Another implication—and I’ll go ahead and say it although I know I’ll get pushback (perhaps even assassination)—is that evangelicals care about identity, but increasingly understand evangelical and conservative Catholic identity as converging.  Is it possible that, in the post-Vatican II world, evangelicals and Catholics are beginning to see themselves less as mere political allies and more as sharing a common identity in the loyal and traditionalist wing of Christendom?  This is clearly happening at least at the margins (witness the growth of evangelical Catholicism and liturgical revivals within Protestant evangelicalism, for example).

A second point:  Does evangelical underrepresentation in elite legal jobs matter to the way law is performed?  In his wonderful book Constitutional Faith, Sandy Levinson draws parallels between the competing Catholic and Protestant traditions on textualism, authority, and tradition and similar debates in law.  In Levinson’s terminology, a “Protestant” judge would assert that (scriptural) constitutional text trumps tradition and that all citizens are equally entitled to interpret the (scriptures) Constitution for themselves (i.e., paralleling the “priesthood of all believers”).  By contrast, a “Catholic” judge would assert that tradition may be more important than textual exegesis and that the “priesthood” of judges are the ultimate interpreters of the Constitution.

If it were the case that Protestants in general, and evangelical Protestants in particular, were likely to follow a “Protestant” disposition as judges or other legal elites, then the underrepresentation of evangelicals might matter to the construction of law.  Or, at least it would matter in the sense that legal outcomes would be systematically different if there were more evangelicals among the legal elite.  But, in fact, there seems to be little evidence that judges who are Protestant, Catholic, Jewish or anything else are particularly more likely than others to follow a “Protestant” or “Catholic” approach on textualism, authority, and tradition.  For example, as Levinson showed, the notoriously anti-Catholic Hugo Black scores as “Protestant” on textualism but “Catholic” on judicial authority.
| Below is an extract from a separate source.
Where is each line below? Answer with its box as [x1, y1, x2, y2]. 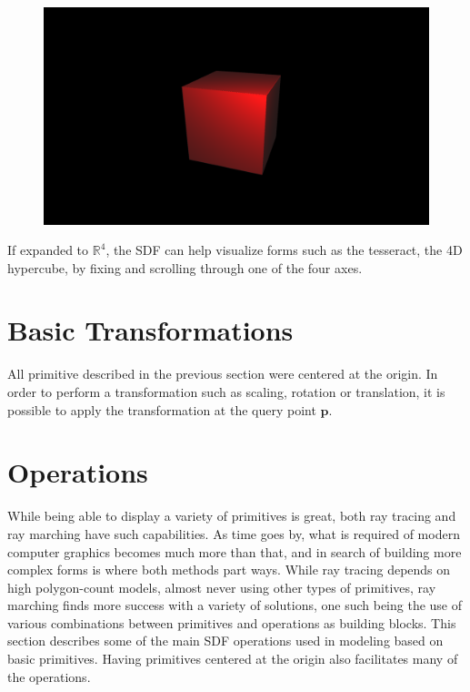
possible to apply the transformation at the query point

Finally, if I’m not convinced that evangelicals would systematically display traditionally Protestant approaches to texts, authority, and tradition, I do think that a greater evangelical presence among the legal elite might have an important effect on the development of law in another way. The defining element of modern American evangelicalism is its individualistic experientialism, its insistence on a personal born-again experience, its adherence to what religion critic Harold Bloom defines as the key trait of any genuinely American religion—walking alone with Jesus in the wilderness.  To be an evangelical means to know Jesus in the heart.

It is not hard to see the misfit between evangelicalism’s experiential epistemology and law as a rationalistic, deductive system.  But to a pointy-headed legal academic like me, the portrayal of law as rationalistic and deductive seems so nineteenth century.  In the post-realist, post-modern world, law is increasingly understood as personal, subjective, and even experiential.  To take just one small example, the whole “expressivist” strand of contemporary legal scholarship is about how law is received, understood, internalized, and experienced.

Although evangelicals may not understand this well, modern legal thought may be very much up their alley.  It would be a shame if evangelicals continued to stand on the sidelines while the legal academy, the courts, and other legal institutions worked through the implications of law in the post-modern world—something about which evangelicals should have lots to say.